Exercise: Please return every line from the entries that has the string "type" in it.

Information shown:
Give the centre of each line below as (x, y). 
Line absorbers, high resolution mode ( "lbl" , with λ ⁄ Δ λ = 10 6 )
---
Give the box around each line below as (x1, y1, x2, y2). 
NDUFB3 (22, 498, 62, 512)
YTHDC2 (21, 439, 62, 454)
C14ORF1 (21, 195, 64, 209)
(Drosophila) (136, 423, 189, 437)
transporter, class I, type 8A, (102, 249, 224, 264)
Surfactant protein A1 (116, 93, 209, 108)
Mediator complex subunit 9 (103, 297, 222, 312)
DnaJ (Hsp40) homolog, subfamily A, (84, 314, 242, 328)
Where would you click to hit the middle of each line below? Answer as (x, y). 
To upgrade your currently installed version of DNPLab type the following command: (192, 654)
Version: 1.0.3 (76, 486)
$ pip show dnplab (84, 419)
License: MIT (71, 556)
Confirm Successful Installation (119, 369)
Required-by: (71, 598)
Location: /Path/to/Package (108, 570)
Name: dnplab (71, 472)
...
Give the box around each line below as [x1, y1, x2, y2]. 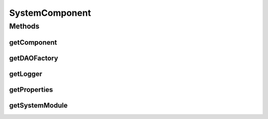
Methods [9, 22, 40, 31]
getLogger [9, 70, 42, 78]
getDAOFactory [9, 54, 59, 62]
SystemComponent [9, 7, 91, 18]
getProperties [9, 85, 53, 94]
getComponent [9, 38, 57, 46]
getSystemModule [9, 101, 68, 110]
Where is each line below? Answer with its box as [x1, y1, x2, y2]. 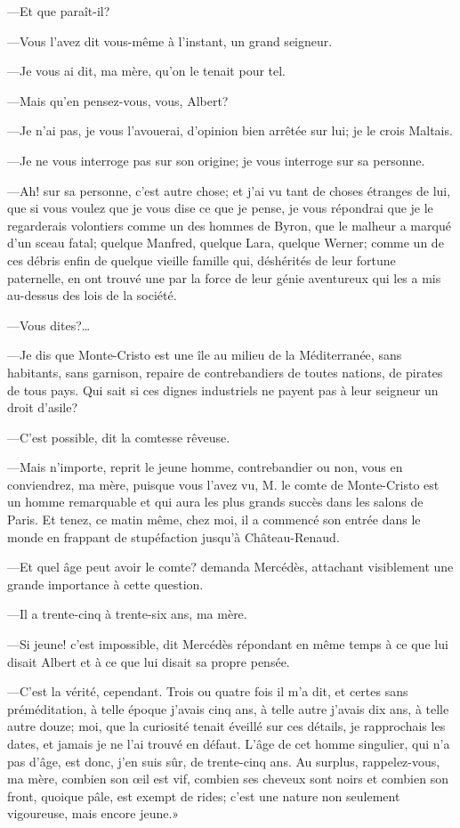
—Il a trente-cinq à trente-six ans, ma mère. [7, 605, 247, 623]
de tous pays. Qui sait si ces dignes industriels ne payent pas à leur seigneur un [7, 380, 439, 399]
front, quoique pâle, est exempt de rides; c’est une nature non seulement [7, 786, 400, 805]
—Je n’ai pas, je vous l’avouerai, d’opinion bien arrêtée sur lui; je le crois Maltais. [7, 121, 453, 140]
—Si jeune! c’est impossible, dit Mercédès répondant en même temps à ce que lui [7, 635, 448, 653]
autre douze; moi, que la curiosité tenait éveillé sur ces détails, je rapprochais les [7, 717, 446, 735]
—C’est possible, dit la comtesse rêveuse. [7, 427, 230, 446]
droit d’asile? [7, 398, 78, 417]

Output of the task:
transporter, class I, type 8A, (102, 249, 224, 264)
To upgrade your currently installed version of DNPLab type the following command: (192, 654)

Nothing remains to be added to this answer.